Вооружившись таким образом материалами о торжественном праздновании окончания длительной для казаков войны, я засел за работу. Я не помню точного заголовка этой работы, но в моей голове сохранились почти дословные фразы, которыми начиналось мое сочинение. Эта юношеская попытка ученика, мнящего себя начинающим литературным работником, написана была в повышенном тоне, отражавшем настроение писавшего. «Долго мы ждали, – писал я, – покорения Западного Кавказа, долго потоками проливалась человеческая кровь и приносились в жертву войне полные сил и здоровья участники смертоносной борьбы, долго в казачьих станицах лились горячие слезы и носились крики скорби и отчаяния у жен и матерей, у маленьких детей и дряхлых стариков, у братьев и сестер, у отцов и друзей – наконец всему этому положена теперь преграда. Западный Кавказ покорен, и в Екатеринодаре торжественно отпразднован этот акт войсковым атаманом, высшими властями, войсками и народом – горожанами, и станичными казаками, состоящими на службе, и отставными воинами, главными виновниками столь радостного события». После этого витиеватого вступления подробно описаны были церемониал войск, торжественное шествие представителей от разных учреждений и уличное торжество огромной толпы. В заключение, кажется, сказано было, что с момента торжества в Екатеринодаре для казачества должна наступить иная, мирная и более счастливая жизнь, и выражены пожелания в дальнейшем развитии края в области просвещения и преуспевания в хозяйстве. Передаю все это приблизительно и не ручаюсь за безусловную точность текста. Но общий характер моей, казалось мне, пробной работы навсегда остался в голове в связи с сопровождавшими факт работы обстоятельствами.

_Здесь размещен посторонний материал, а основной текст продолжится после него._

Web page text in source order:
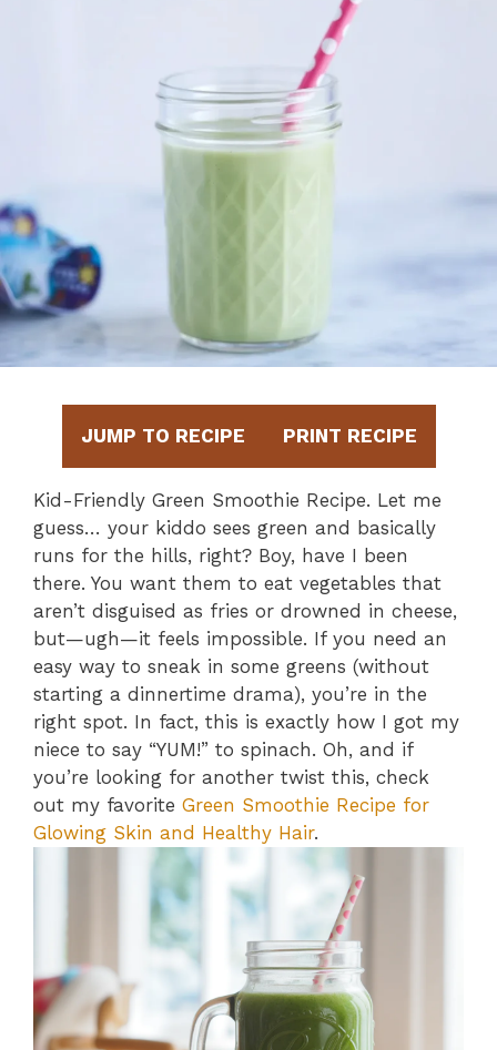
JUMP TO RECIPE PRINT RECIPE
Kid-Friendly Green Smoothie Recipe. Let me
guess… your kiddo sees green and basically
runs for the hills, right? Boy, have I been
there. You want them to eat vegetables that
aren’t disguised as fries or drowned in cheese,
but—ugh—it feels impossible. If you need an
easy way to sneak in some greens (without
starting a dinnertime drama), you’re in the
right spot. In fact, this is exactly how I got my
niece to say “YUM!” to spinach. Oh, and if
you’re looking for another twist this, check
out my favorite Green Smoothie Recipe for
Glowing Skin and Healthy Hair.
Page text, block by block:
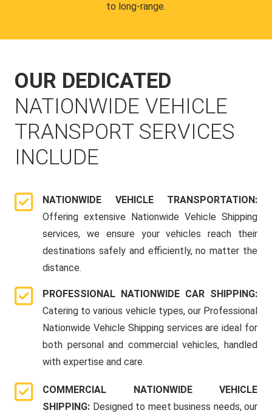
to long-range.
OUR DEDICATED
NATIONWIDE VEHICLE
TRANSPORT SERVICES
INCLUDE
NATIONWIDE VEHICLE TRANSPORTATION:
Offering extensive Nationwide Vehicle Shipping
services, we ensure your vehicles reach their
destinations safely and efficiently, no matter the
distance.
PROFESSIONAL NATIONWIDE CAR SHIPPING:
Catering to various vehicle types, our Professional
Nationwide Vehicle Shipping services are ideal for
both personal and commercial vehicles, handled
with expertise and care.
COMMERCIAL NATIONWIDE VEHICLE
SHIPPING: Designed to meet business needs, our
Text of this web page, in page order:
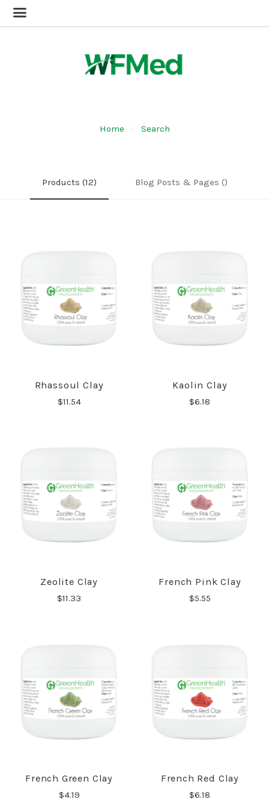
Home Search
Products (12) Blog Posts & Pages ()
Rhassoul Clay
$11.54
Kaolin Clay
$6.18
Zeolite Clay
$11.33
French Pink Clay
$5.55
French Green Clay
$4.19
French Red Clay
$6.18
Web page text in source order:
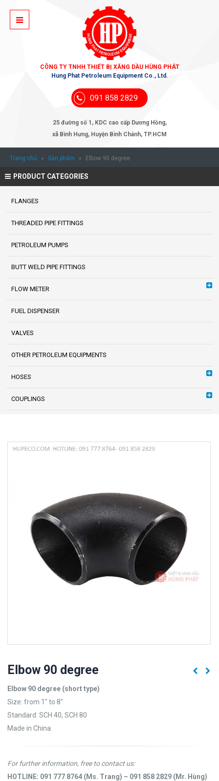
CÔNG TY TNHH THIẾT BỊ XĂNG DẦU HÙNG PHÁT
Hung Phat Petroleum Equipment Co., Ltd.
091 858 2829
25 đường số 1, KDC cao cấp Dương Hồng,
xã Bình Hưng, Huyện Bình Chánh, TP.HCM
Trang chủ » Sản phẩm » Elbow 90 degree
PRODUCT CATEGORIES
FLANGES
THREADED PIPE FITTINGS
PETROLEUM PUMPS
BUTT WELD PIPE FITTINGS
FLOW METER
FUEL DISPENSER
VALVES
OTHER PETROLEUM EQUIPMENTS
HOSES
COUPLINGS
Elbow 90 degree
Elbow 90 degree (short type)
Size: from 1″ to 8″
Standard: SCH 40, SCH 80
Made in China
For further information, free to contact us:
HOTLINE: 091 777 8764 (Ms. Trang) – 091 858 2829 (Mr. Hùng)
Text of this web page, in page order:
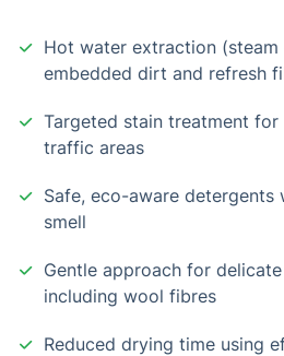
Hot water extraction
embedded dirt and refresh
Targeted stain treatment
traffic areas
Safe, eco-aware detergents
smell
Gentle approach for
including wool fibres
Reduced drying time using
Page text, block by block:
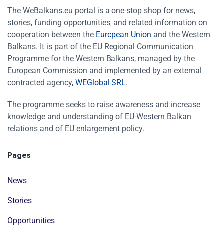
The WeBalkans.eu portal is a one-stop shop for news,
stories, funding opportunities, and related information on
cooperation between the European Union and the Western
Balkans. It is part of the EU Regional Communication
Programme for the Western Balkans, managed by the
European Commission and implemented by an external
contracted agency, WEGlobal SRL.
The programme seeks to raise awareness and increase
knowledge and understanding of EU-Western Balkan
relations and of EU enlargement policy.
Pages
News
Stories
Opportunities
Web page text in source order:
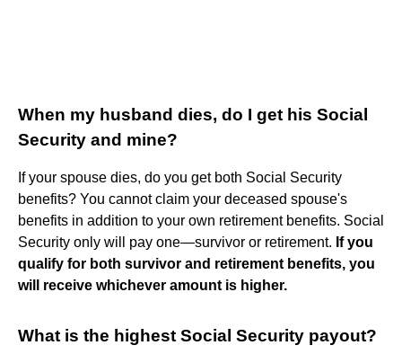
When my husband dies, do I get his Social
Security and mine?
If your spouse dies, do you get both Social Security
benefits? You cannot claim your deceased spouse's
benefits in addition to your own retirement benefits. Social
Security only will pay one—survivor or retirement. If you
qualify for both survivor and retirement benefits, you
will receive whichever amount is higher.
What is the highest Social Security payout?
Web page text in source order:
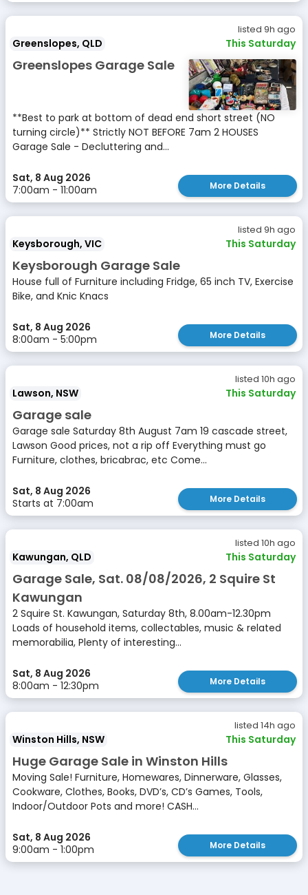
listed 9h ago
Greenslopes, QLD This Saturday
Greenslopes Garage Sale
**Best to park at bottom of dead end short street (NO
turning circle)** Strictly NOT BEFORE 7am 2 HOUSES
Garage Sale - Decluttering and...
Sat, 8 Aug 2026
7:00am - 11:00am
More Details
listed 9h ago
Keysborough, VIC This Saturday
Keysborough Garage Sale
House full of Furniture including Fridge, 65 inch TV, Exercise
Bike, and Knic Knacs
Sat, 8 Aug 2026
8:00am - 5:00pm
More Details
listed 10h ago
Lawson, NSW This Saturday
Garage sale
Garage sale Saturday 8th August 7am 19 cascade street,
Lawson Good prices, not a rip off Everything must go
Furniture, clothes, bricabrac, etc Come...
Sat, 8 Aug 2026
Starts at 7:00am
More Details
listed 10h ago
Kawungan, QLD This Saturday
Garage Sale, Sat. 08/08/2026, 2 Squire St
Kawungan
2 Squire St. Kawungan, Saturday 8th, 8.00am-12.30pm
Loads of household items, collectables, music & related
memorabilia, Plenty of interesting...
Sat, 8 Aug 2026
8:00am - 12:30pm
More Details
listed 14h ago
Winston Hills, NSW This Saturday
Huge Garage Sale in Winston Hills
Moving Sale! Furniture, Homewares, Dinnerware, Glasses,
Cookware, Clothes, Books, DVD’s, CD’s Games, Tools,
Indoor/Outdoor Pots and more! CASH...
Sat, 8 Aug 2026
9:00am - 1:00pm
More Details
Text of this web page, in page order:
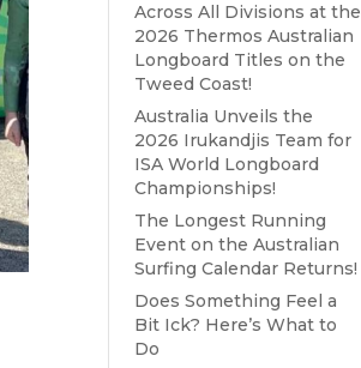
Across All Divisions at the
2026 Thermos Australian
Longboard Titles on the
Tweed Coast!
Australia Unveils the
2026 Irukandjis Team for
ISA World Longboard
Championships!
The Longest Running
Event on the Australian
Surfing Calendar Returns!
Does Something Feel a
Bit Ick? Here’s What to
Do
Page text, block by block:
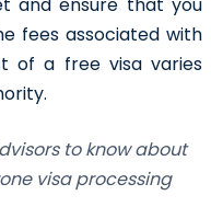
fees associated with
of a free visa varies
to know about
visa processing
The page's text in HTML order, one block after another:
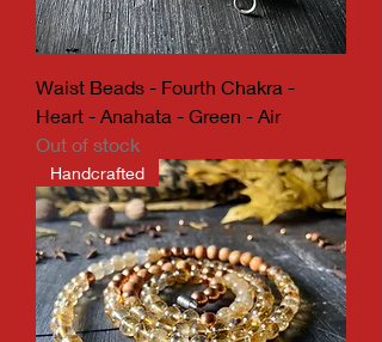
Waist Beads - Fourth Chakra -
Heart - Anahata - Green - Air
Out of stock
Handcrafted
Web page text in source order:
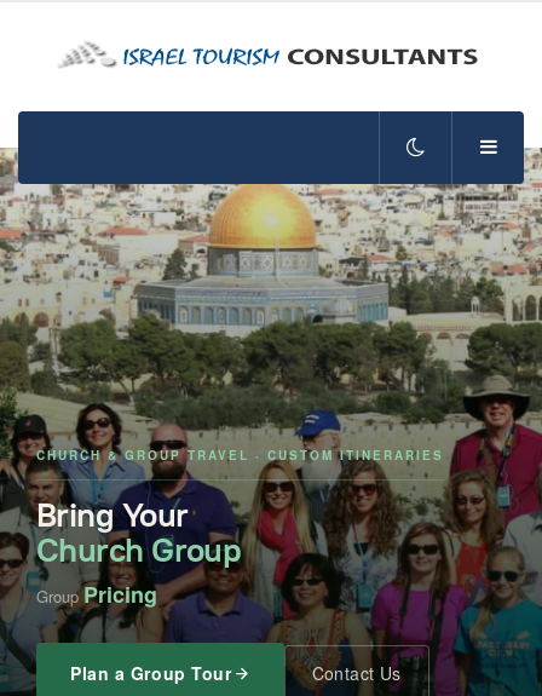
$2,319 USD
$3,123 USD
$3,979 USD
$3,318 USD
CHURCH & GROUP TRAVEL · CUSTOM ITINERARIES
Bring Your
Church Group
Group Pricing
Plan a Group Tour Contact Us
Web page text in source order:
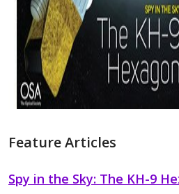
Feature Articles
Spy in the Sky: The KH-9
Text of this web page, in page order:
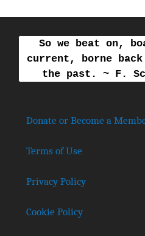
So we beat on,
current, borne
the past. ~ F.
Donate or Become a
Terms of Use
Privacy Policy
Cookie Policy
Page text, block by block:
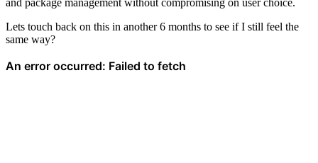
and package management without compromising on user choice.
Lets touch back on this in another 6 months to see if I still feel the
same way?
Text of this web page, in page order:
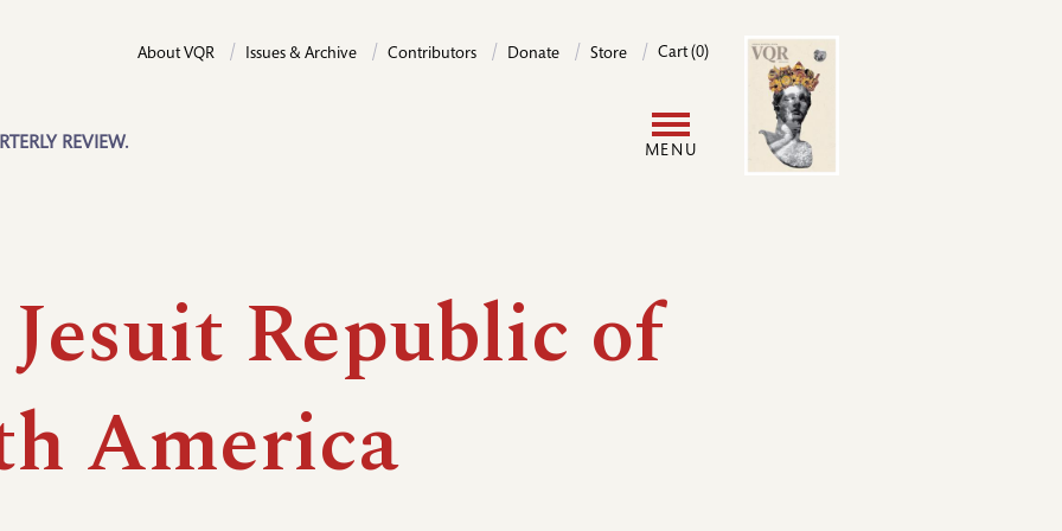
REVIEW.
About VQR Issues & Archive Contributors Donate Store Cart (0)
MENU
Image
Republic of
America
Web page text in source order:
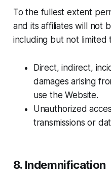
To the fullest extent
and its affiliates will not
including but not limited
Direct, indirect,
damages arising
use the Website.
Unauthorized
transmissions or
8. Indemnification
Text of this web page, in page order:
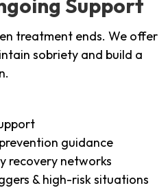
Support
treatment ends. We offer
sobriety and build a
guidance
recovery networks
& high-risk situations
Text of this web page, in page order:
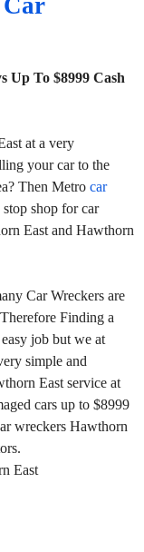
Car
Up To $8999 Cash
at a very
your car to the
Then Metro car
shop for car
East and Hawthorn
Car Wreckers are
Finding a
job but we at
simple and
East service at
cars up to $8999
wreckers Hawthorn
East
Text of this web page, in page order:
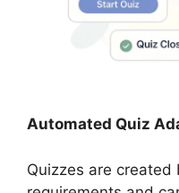
Automated Quiz
Quizzes are
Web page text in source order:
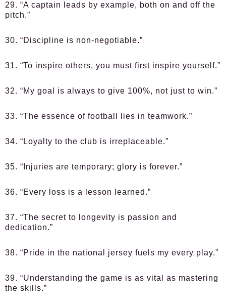
29. “A captain leads by example, both on and off the
pitch.”
30. “Discipline is non-negotiable.”
31. “To inspire others, you must first inspire yourself.”
32. “My goal is always to give 100%, not just to win.”
33. “The essence of football lies in teamwork.”
34. “Loyalty to the club is irreplaceable.”
35. “Injuries are temporary; glory is forever.”
36. “Every loss is a lesson learned.”
37. “The secret to longevity is passion and
dedication.”
38. “Pride in the national jersey fuels my every play.”
39. “Understanding the game is as vital as mastering
the skills.”
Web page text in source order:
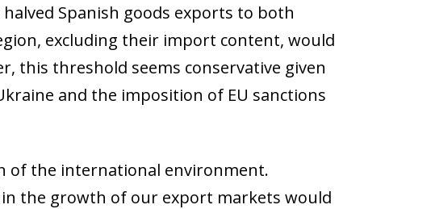
Spanish goods exports to both
excluding their import content, would
this threshold seems conservative given
and the imposition of EU sanctions
of the international environment.
the growth of our export markets would
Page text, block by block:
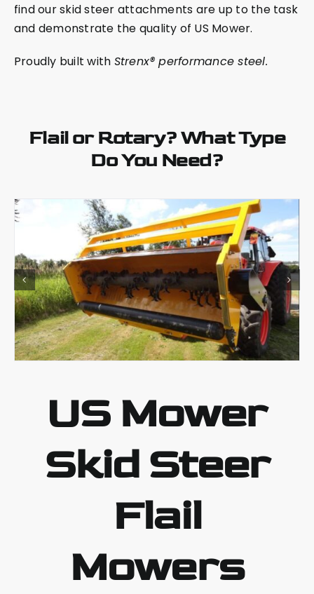
find our skid steer attachments are up to the task
and demonstrate the quality of US Mower.
Proudly built with Strenx® performance steel.
Flail or Rotary? What Type
Do You Need?
US Mower
Skid Steer
Flail
Mowers
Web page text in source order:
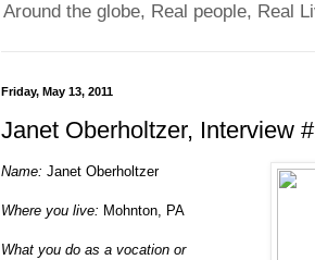
Around the globe, Real people, Real
Friday, May 13, 2011
Janet Oberholtzer, Interview
Name: Janet Oberholtzer
Where you live: Mohnton, PA
What you do as a vocation or
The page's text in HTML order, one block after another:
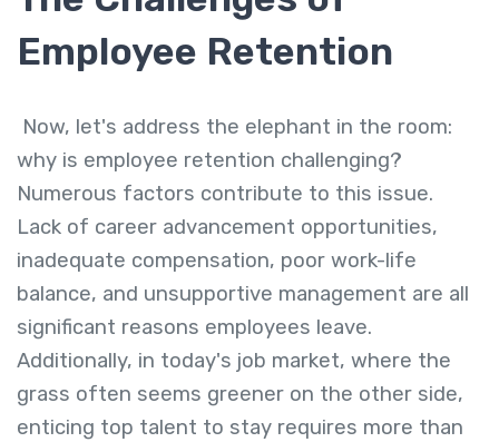
Employee Retention
Now, let's address the elephant in the room:
why is employee retention challenging?
Numerous factors contribute to this issue.
Lack of career advancement opportunities,
inadequate compensation, poor work-life
balance, and unsupportive management are all
significant reasons employees leave.
Additionally, in today's job market, where the
grass often seems greener on the other side,
enticing top talent to stay requires more than
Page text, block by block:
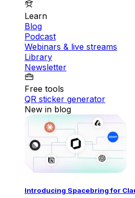
Learn
Blog
Podcast
Webinars & live streams
Library
Newsletter
Free tools
QR sticker generator
New in blog
Introducing Spacebring for
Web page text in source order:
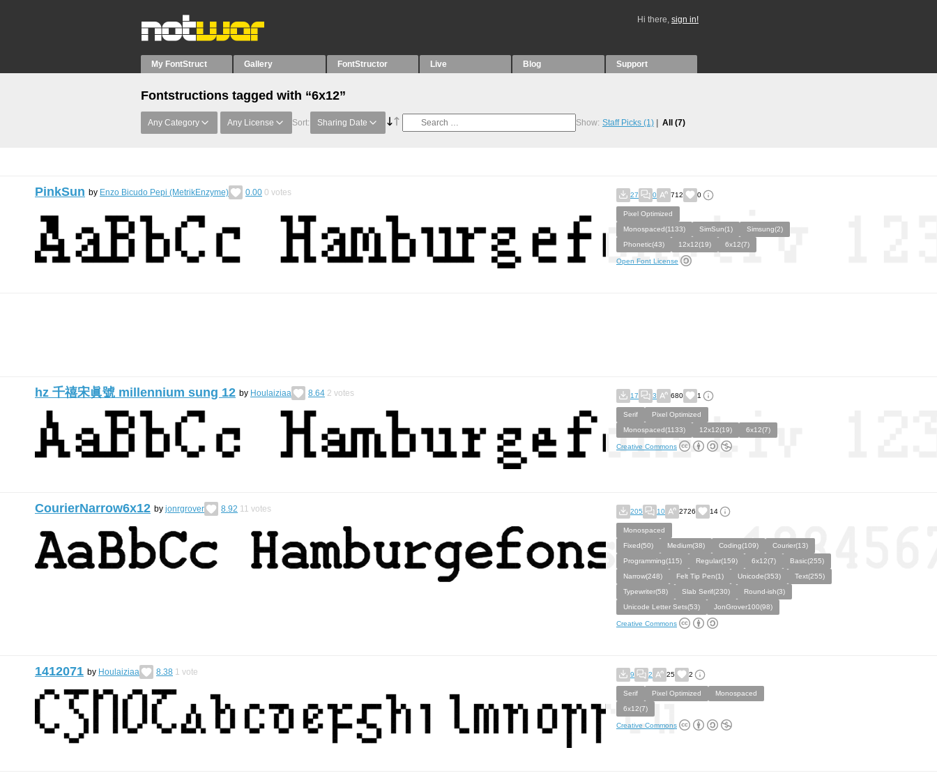
Hi there, sign in!
My FontStruct Gallery FontStructor Live Blog Support
Fontstructions tagged with “6x12”
Any Category Any License Sort: Sharing Date Show: Staff Picks (1) All (7)
PinkSun by Enzo Bicudo Pepi (MetrikEnzyme) 0.00 0 votes 27 0 712 0
Pixel Optimized
Monospaced(1133)
SimSun(1)
Simsung(2)
Phonetic(43)
12x12(19) 6x12(7)
Open Font License
hz 千禧宋眞號 millennium sung 12 by Houlaiziaa 8.64 2 votes 17 3 680 1
Serif
Pixel Optimized
Monospaced(1133)
12x12(19) 6x12(7)
Creative Commons
CourierNarrow6x12 by jonrgrover 8.92 11 votes 205 10 2726 14
Monospaced
Fixed(50)
Medium(38) Coding(109)
Courier(13)
Programming(115)
Regular(159) 6x12(7)
Basic(255)
Narrow(248)
Felt Tip Pen(1) Unicode(353)
Text(255)
Typewriter(58)
Slab Serif(230)
Round-ish(3)
Unicode Letter Sets(53)
JonGrover100(98)
Creative Commons
1412071 by Houlaiziaa 8.38 1 vote 9 2 25 2
Serif Pixel Optimized
Monospaced
6x12(7)
Creative Commons
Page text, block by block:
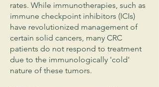
rates. While immunotherapies, such as
immune checkpoint inhibitors (ICIs)
have revolutionized management of
certain solid cancers, many CRC
patients do not respond to treatment
due to the immunologically 'cold'
nature of these tumors.
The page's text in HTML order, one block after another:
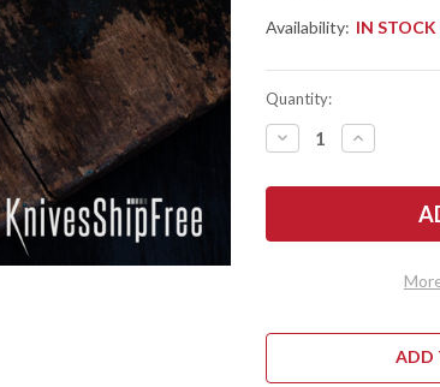
Availability: IN STOCK
Quantity:
DECREASE
QUANTITY
SPYDERCO:
-
CRUWEAR
INCREASE
QUANTITY
-
CANVAS
MICARTA
CRUWEAR
ADD
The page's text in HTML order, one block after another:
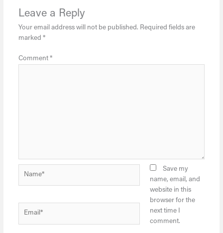
Leave a Reply
Your email address will not be published. Required fields are
marked *
Comment *
Save my
name, email, and
website in this
browser for the
next time I
comment.
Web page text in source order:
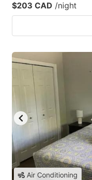
$203 CAD /night
Air Conditioning
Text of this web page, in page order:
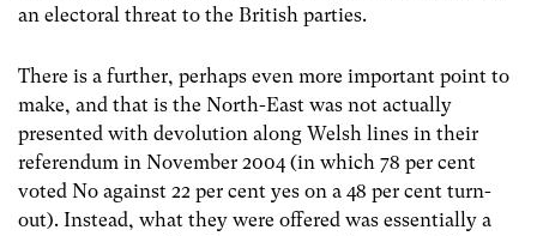
an electoral threat to the British parties.
There is a further, perhaps even more important point to
make, and that is the North-East was not actually
presented with devolution along Welsh lines in their
referendum in November 2004 (in which 78 per cent
voted No against 22 per cent yes on a 48 per cent turn-
out). Instead, what they were offered was essentially a
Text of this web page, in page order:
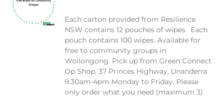
Each carton provided from Resilience
NSW contains 12 pouches of wipes. Each
pouch contains 100 wipes. Available for
free to community groups in
Wollongong. Pick up from Green Connect
Op Shop, 37 Princes Highway, Unanderra
9:30am-4pm Monday to Friday. Please
only order what you need (maximum 3)
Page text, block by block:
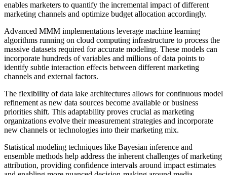
enables marketers to quantify the incremental impact of different
marketing channels and optimize budget allocation accordingly.
Advanced MMM implementations leverage machine learning
algorithms running on cloud computing infrastructure to process the
massive datasets required for accurate modeling. These models can
incorporate hundreds of variables and millions of data points to
identify subtle interaction effects between different marketing
channels and external factors.
The flexibility of data lake architectures allows for continuous model
refinement as new data sources become available or business
priorities shift. This adaptability proves crucial as marketing
organizations evolve their measurement strategies and incorporate
new channels or technologies into their marketing mix.
Statistical modeling techniques like Bayesian inference and
ensemble methods help address the inherent challenges of marketing
attribution, providing confidence intervals around impact estimates

Это было своего рода осуществление моей заветной мечты. Сам я чувствовал и сознавал, что написал по тому времени и по тем требованиям, какие предъявлялись ученикам учителями, удачное, хорошо составленное сочинение. Санкционировал же мой труд П. Н. Розанов. Ему очень понравилось мое сочинение, и он не только расхвалил работу мне лично, но и распропагандировал ее. Он заставил меня торжественно прочитать сочинение в классе, чтобы все мои товарищи прослушали и имели представление о том, как хорошо я написал его. В таком духе учитель сделал и общий анализ моей работы. Но для меня наиболее важны были заключительные слова учителя, сильно порадовавшие меня. «Я очень жалею, – сказал Розанов, – что мы опоздали. Сочинение Щербины следовало бы напечатать в «Кубанских областных ведомостях». В свое время его охотно напечатал бы редактор ведомостей, потому что в нем полнее и лучше описано торжественное событие, чем в тех статьях, которые были напечатаны по этому поводу в газете. Я давал читать сочинение другим наставникам, и они так же, как и я, полагали, что следовало бы вовремя напечатать работу Щербины. Это сделало бы честь нашему училищу».

Как ни странно, мне теперь кажется, что та похвала, которую расточал мне учитель, хотя и щекотала мое самолюбие, и мне приятно было выслушивать его лестный отзыв о моей работе, но не в малой степени она и смущала меня. Мне почему-то было не то стыдно, не то тревожно, точно учитель показывал меня не в надлежащем виде и в своих похвалах хватал через край. Каким бы ни было, впрочем, мое состояние, а, в конце концов, я принял санкцию моего учителя за чистую монету. Еще раз я убедился в том, что рано или поздно я осуществлю свою заветную мечту. А учитель Розанов, встречаясь со мной наедине, каждый раз пророчил мне: «Ты будешь писателем, готовься к этому и не поступай на такую службу, которая помешает тебе». Это была не лесть, а искренний и добрый совет, которым я дорожил, так как он соответствовал моим заветным желаниям.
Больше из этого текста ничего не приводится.